Всё, мы убежали от лавочки, мы унеслись в наш собственный мир,
в наши собственные мечты, которые в данный момент выражают
некую для нас ценность, ценность ограниченного созерцания. Мы
снова упустили из поля нашего зрения лавочку, она,
находящаяся перед нашими глазами, она, на которую мы смотрим,
абсолютно не видна. Зримая вещь – вещь совершенно нам посторонняя,
которую мы видим и созерцаем, превратилась в наш любимый
палисадник. И этот палисадник не есть нечто прошлое или
будущее, а есть истинное настоящее. Настоящее, обладающее
длительностью, которое продолжает своё существование; неявленное
нашему созерцанию существование. Гуссерль говорит, что передний
план – ничто без заднего плана, а являющаяся сторона –
ничто без не являющейся. Оказывается, нет никаких не являющихся
сторон – всё явлено вполне реально. Даже талантливое и
бесконечное наше словоблудие по поводу нюансов лавочки, по
существу своему, лишь определение самих себя, своеобразное
признание в любви к самим себе.
8.
Когда мы говорим, что глаз видит одно, а сознание сознает совершенно
другое, тогда мы, ни много, ни мало, утверждаем, что все
физические и непосредственные восприятия мира мы воспринимаем
суггестивно, как внушение извне. Мир априори проникает в
нас, и мы, в фазисе осознания, становимся как бы перед лицом
уже свершившегося факта, думая об обратном. Мы думаем, что,
существуя в мире, рассматривая его, пробегая по его вещам, мы
его же и сознаем. Оказывается, нет. В активности
существования мы теряем реальный мир, убегаем от него в свои фантазии,
бредим. Происходит то, что экзистенциализм называет лживым
сознанием. Однако бытие, в смысле, полнота вещей, нас
окружающих, нисколько от этого не формирует наше сознание. Если бы
формировало, мы бы реально воспринимали всё, что видим, и
всё, что видим, становилось бы предметом рассмотрения
сознания. Как было видно раньше, этого не происходит. Сознанию
безразлично, что видят глаза, оно где-то в другой стороне, оно
само в себе, само для себя. Ему не безразлично лишь то, что
глаза уже видели, на что они смотрели когда-то давно. Давность
формирует отчётливость воспоминания, далекое отстояние от
события делает его для сознания более ясным и понятным,
всегда присутственное прошлое (одна из категорий настоящего) раз
за разом конституирует себя, конституирует лживо, и нам не
остается ничего другого, как определять эту лживость по
существу тем, чем она никогда не являлась. Здесь, мы находимся от
реализма на расстоянии пушечного выстрела. А сознательный
акт как акт сознания о сознании невозможен. Следовательно,
говорить о сознательном формировании бытием сознания, нелепо,
если не понимать под понятием «бытие» некую метафизическую
реальность. Она вполне может формировать наше сознание,
потому что реально сознавать её, в принципе, невозможно, ею можно
лишь существовать.
9.
Гуссерль ещё эту лживость возводит в ранг необходимой
неопределенности сознания. Его двоякое «обращение-к» толкует само по себе
обращение таким образом. Вещь постигается нами односторонне.

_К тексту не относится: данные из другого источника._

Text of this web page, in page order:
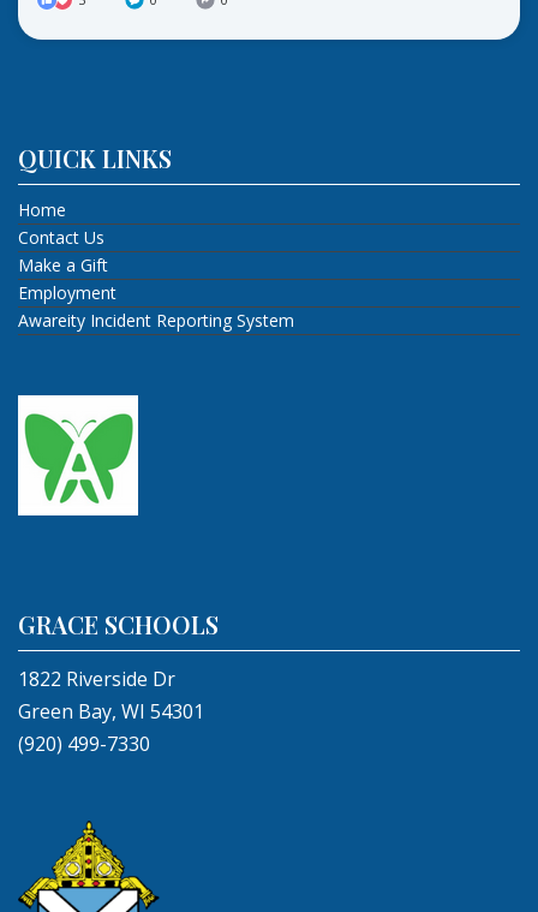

С другой стороны, к ней примысливаются содержания нашего
сознания, психические содержания, и это, хотя и имеет
отношение к вещи, к самой по себе вещи не имеет никакого отношения,
потому что содержания сознания – это и воспоминания, и
фантазии, и переживания, и чувства, и прочее. Все эти психические
переживания существуют на «заднем фоне» нашего сознания, и
они дают определения вещи. То есть, таким образом, мы
одухотворяем вещь, одушевляем её. Этот же самый «задний фон» есть,
в некотором смысле, до определенного времени нечто
бессознательное, которое посредствам обращения к нему или
возвращения в него становится сознательным и до известной степени
феноменальным. Феноменологическая редукция это – обращение к
этому «заднему фону», к чистому сознанию, к сущности его
эйдетики, что в результате должно привести сознание к понятию её
трансцендентальности. Эйдетика у Гуссерля трансцендентальна,
следовательно, и вся сознательная психика человека тоже.

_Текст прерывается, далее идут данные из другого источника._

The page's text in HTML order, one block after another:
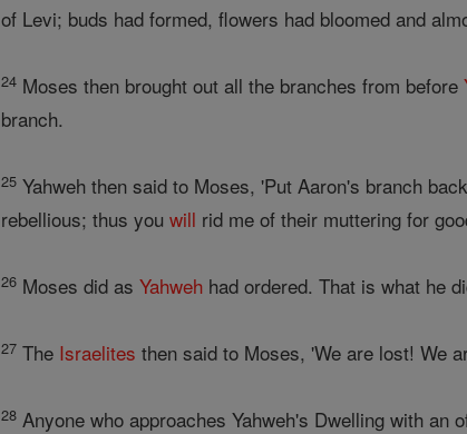
of Levi; buds had formed, flowers had bloomed and
24 Moses then brought out all the branches from before
branch.
25 Yahweh then said to Moses, 'Put Aaron's branch
rebellious; thus youwill rid me of their muttering for
26 Moses did asYahweh had ordered. That is what he
27 The Israelites then said to Moses, 'We are lost! We
28 Anyone who approaches Yahweh's Dwelling with an
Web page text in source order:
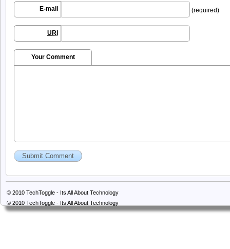
E-mail (required)
URI
Your Comment
© 2010 TechToggle - Its All About Technology
© 2010 TechToggle - Its All About Technology
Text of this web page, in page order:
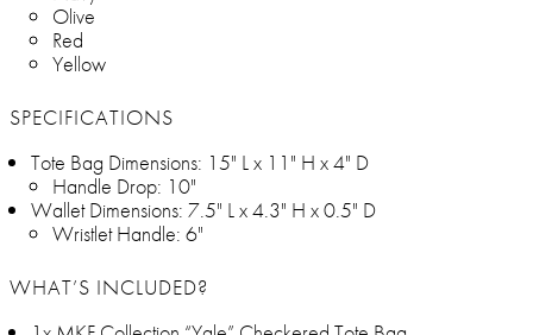
Olive
Red
Yellow
SPECIFICATIONS
Tote Bag Dimensions: 15" L x 11" H x 4" D
Handle Drop: 10"
Wallet Dimensions: 7.5" L x 4.3" H x 0.5" D
Wristlet Handle: 6"
WHAT’S INCLUDED?

Иными словами, феноменологическое сознание – это
трансцендентальное эго, где находятся все определения психического
аппарата. Без этой самой трансцендентальности психического эго
философ бы впал в субъективистский абсурд, потому что вся его
феноменология приводила бы к пониманию того, что он говорит о
своей собственной субъективности. Иными словами, если
психическое эго имманентно, то все выводы Гуссерля суть
нарциссизм. Разве мог он допустить подобное святотатство. Дабы
избежать всех обвинений в свой адрес, он назвал свою психологию
психологией, утверждающей объективное бытие объекта. Гуссерль
против всякой субъективности, оставаясь в её ограниченной
плоскости. А если же есть что-то субъективное и имманентно
присущее вещи как таковой, то это бессознательный задний фон
сознания.
10.
Однако, вряд ли корректно говорить о существовании вообще какой бы
то ни было бессознательности. Не попавшее в поле внимания
нечто, не есть нечто бессознательное. Поэтому-то «задний фон»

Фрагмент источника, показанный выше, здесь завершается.